Anne Frank on the BBC

When I was thirteen, I read The Diary of Ann1211181588784e Frank at school, and as soon as I’d finished it, I started again. I can still practically quote sections from it, and moreover it started me in the habit of writing a diary. I was excited to hear that the BBC were producing a five-part series based on it, in the capable hands of Deborah Moggach, and last night’s first episode did not disappoint. No fiction could be better than this true story: the trials of adolescent life are mixed in with the much more serious trials of war, and of being Jewish in Nazi-occupied Amsterdam. Anne Frank’s enthusiasm for life, not even repressed by the banalities of life in the Secret Annexe, is very well-played by Ellie Kendrick, who even looks spookily like Anne. Her ups and downs, which Anne’s diary records as a dual nature – vivacious on the outside and serious and thoughtful on the inside – is portrayed perfectly. That this journey of self-discovery in hiding leads not to the brilliant career she dreams of, but to death in Belsen, is only one of the tragedies of the narrative.

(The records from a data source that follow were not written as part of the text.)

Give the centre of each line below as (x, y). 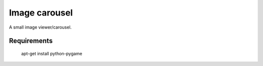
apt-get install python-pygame (52, 53)
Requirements (31, 41)
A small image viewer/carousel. (40, 27)
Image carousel (41, 13)
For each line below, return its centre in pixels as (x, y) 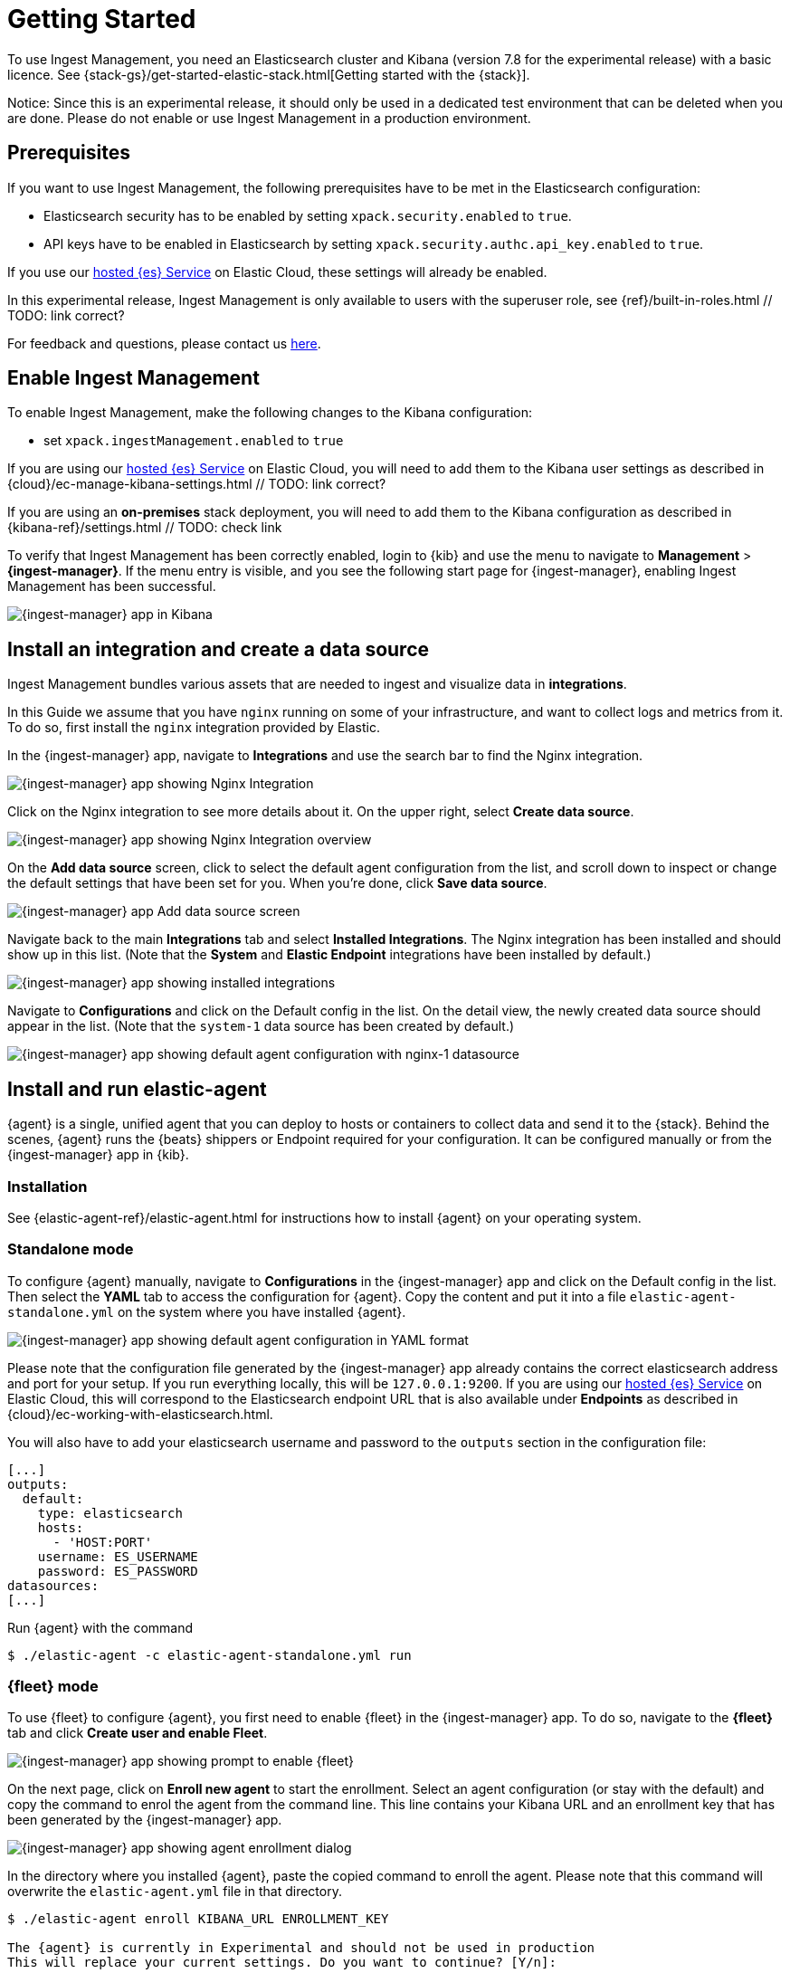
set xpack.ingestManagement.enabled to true (194, 441)
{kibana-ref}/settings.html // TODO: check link (145, 528)
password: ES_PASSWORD (118, 1571)
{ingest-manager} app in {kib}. (98, 1155)
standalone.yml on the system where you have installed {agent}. (207, 1311)
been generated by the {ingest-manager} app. (145, 1820)
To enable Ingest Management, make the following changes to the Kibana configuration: (270, 413)
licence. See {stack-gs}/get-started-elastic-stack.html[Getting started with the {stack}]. (269, 74)
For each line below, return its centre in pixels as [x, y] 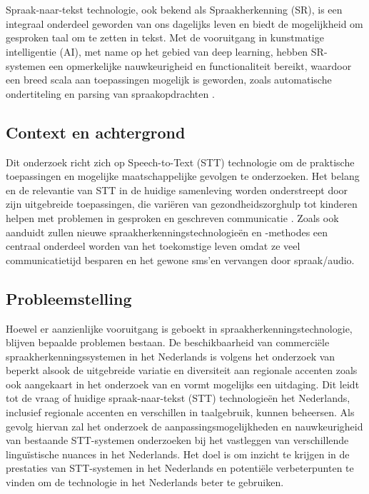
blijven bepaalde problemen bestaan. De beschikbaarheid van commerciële [168, 342]
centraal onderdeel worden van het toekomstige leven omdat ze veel [153, 246]
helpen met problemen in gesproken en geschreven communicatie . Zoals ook [172, 217]
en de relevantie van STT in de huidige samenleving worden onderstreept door [177, 190]
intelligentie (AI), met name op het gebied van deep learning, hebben [157, 51]
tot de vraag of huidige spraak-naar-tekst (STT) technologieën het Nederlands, [178, 398]
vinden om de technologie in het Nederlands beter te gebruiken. [145, 482]
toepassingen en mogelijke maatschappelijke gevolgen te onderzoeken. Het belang [183, 176]
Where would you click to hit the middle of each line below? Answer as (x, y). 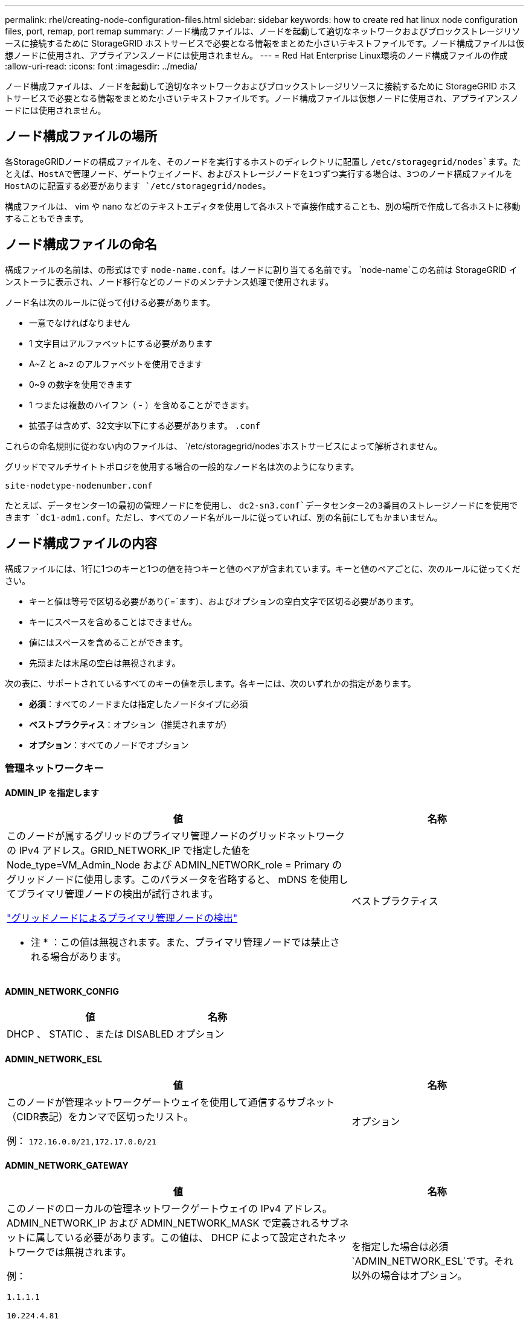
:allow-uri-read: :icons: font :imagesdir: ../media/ (101, 66)
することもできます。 (47, 218)
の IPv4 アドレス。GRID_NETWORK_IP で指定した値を (129, 851)
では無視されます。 (88, 1252)
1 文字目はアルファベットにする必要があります (121, 343)
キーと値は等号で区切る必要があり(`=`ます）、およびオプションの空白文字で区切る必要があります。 (224, 601)
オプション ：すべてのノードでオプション (109, 745)
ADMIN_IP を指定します (52, 792)
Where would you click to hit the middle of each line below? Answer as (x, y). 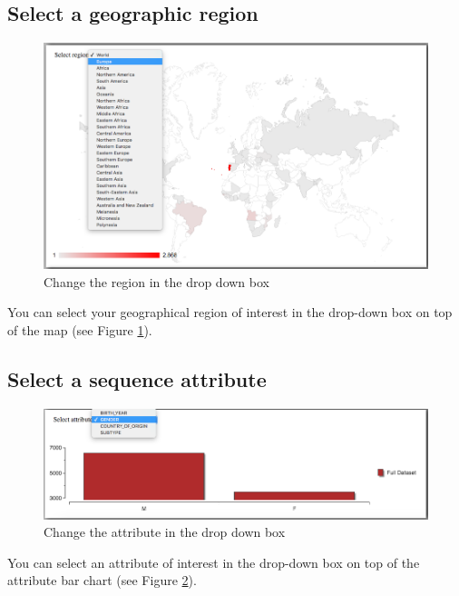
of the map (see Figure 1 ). (80, 330)
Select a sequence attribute (137, 379)
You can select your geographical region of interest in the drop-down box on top (230, 312)
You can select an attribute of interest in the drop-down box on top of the (214, 562)
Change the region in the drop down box (156, 281)
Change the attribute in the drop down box (165, 532)
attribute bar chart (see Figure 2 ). (102, 580)
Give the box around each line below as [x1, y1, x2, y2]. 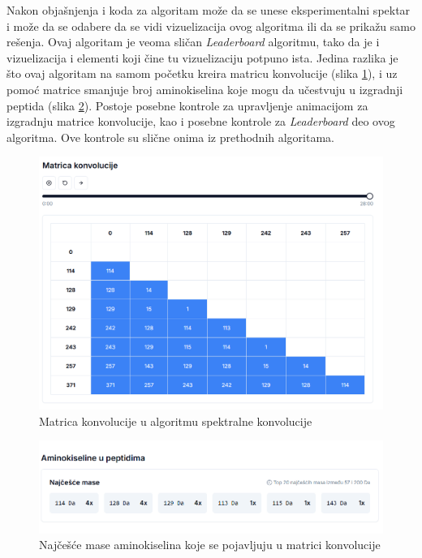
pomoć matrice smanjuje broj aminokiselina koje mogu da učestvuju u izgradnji [6, 80, 403, 97]
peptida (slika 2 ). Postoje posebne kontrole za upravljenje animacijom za [6, 97, 368, 114]
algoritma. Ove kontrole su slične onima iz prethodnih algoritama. [6, 128, 334, 145]
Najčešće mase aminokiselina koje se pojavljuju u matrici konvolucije [39, 536, 381, 553]
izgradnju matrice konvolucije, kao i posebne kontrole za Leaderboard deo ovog [6, 113, 395, 130]
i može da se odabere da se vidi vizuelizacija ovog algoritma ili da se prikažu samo [6, 17, 416, 34]
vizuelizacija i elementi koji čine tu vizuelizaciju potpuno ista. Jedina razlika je [6, 49, 398, 66]
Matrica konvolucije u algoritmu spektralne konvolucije [39, 412, 312, 429]
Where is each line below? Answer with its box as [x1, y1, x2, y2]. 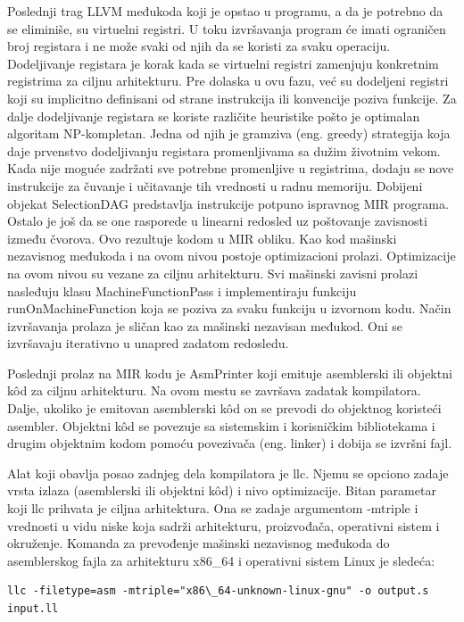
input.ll [7, 602, 59, 615]
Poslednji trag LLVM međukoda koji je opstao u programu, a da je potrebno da [7, 2, 443, 20]
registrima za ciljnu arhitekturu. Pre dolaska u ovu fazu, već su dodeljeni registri [7, 71, 449, 90]
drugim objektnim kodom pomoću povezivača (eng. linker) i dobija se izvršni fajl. [7, 434, 452, 452]
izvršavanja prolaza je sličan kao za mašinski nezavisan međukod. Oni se [7, 316, 403, 335]
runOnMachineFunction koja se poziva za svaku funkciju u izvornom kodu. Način [7, 299, 452, 318]
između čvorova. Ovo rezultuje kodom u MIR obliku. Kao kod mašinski [7, 228, 397, 247]
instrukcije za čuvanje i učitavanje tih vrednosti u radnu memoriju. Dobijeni [7, 176, 423, 195]
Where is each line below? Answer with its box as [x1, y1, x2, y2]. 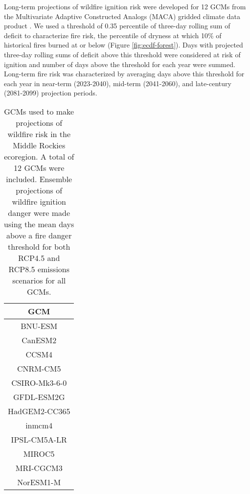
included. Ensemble [6, 173, 72, 185]
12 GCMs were [14, 162, 65, 173]
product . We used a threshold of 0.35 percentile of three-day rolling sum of [4, 21, 230, 31]
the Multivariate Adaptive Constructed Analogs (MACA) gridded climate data [4, 11, 240, 21]
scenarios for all [12, 274, 66, 286]
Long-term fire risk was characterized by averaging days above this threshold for [4, 69, 245, 79]
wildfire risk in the [7, 128, 71, 140]
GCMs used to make [4, 105, 74, 117]
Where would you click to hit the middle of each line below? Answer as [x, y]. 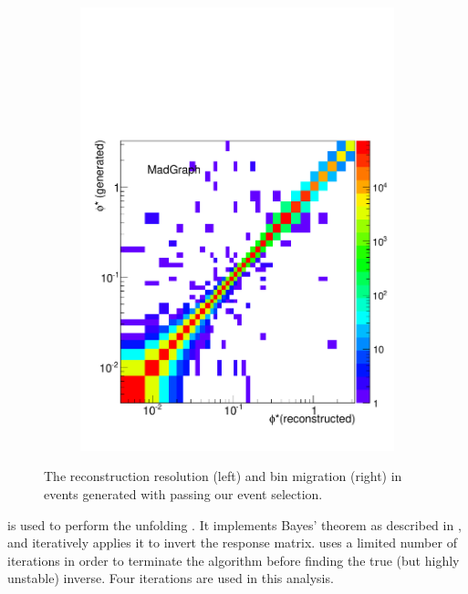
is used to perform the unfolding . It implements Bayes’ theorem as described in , [234, 524]
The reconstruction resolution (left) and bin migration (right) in [223, 476]
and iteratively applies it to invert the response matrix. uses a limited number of [232, 543]
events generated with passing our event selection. [183, 493]
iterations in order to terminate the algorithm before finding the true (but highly [234, 560]
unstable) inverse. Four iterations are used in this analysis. [171, 578]

Anne’s mother, Edith, played by Tamsin Greig, is one of the triumphs of this programme; Anne’s diary is often unsympathetic to her mother, as teenagers often are, but Moggach permits us to see her as a woman on the verge of a breakdown, angry at what was happening in the world and fearful for her family. That the tale of people in hiding, who could never go outside, has managed to capture the imagination of so many readers over the last fifty years is a tribute to the career Anne might have had; it is personality, as much as if not more than war, which makes it compelling, and this series seems to depict that brilliantly.  I hope this production will introduce more thirteen-year-olds to the book as well.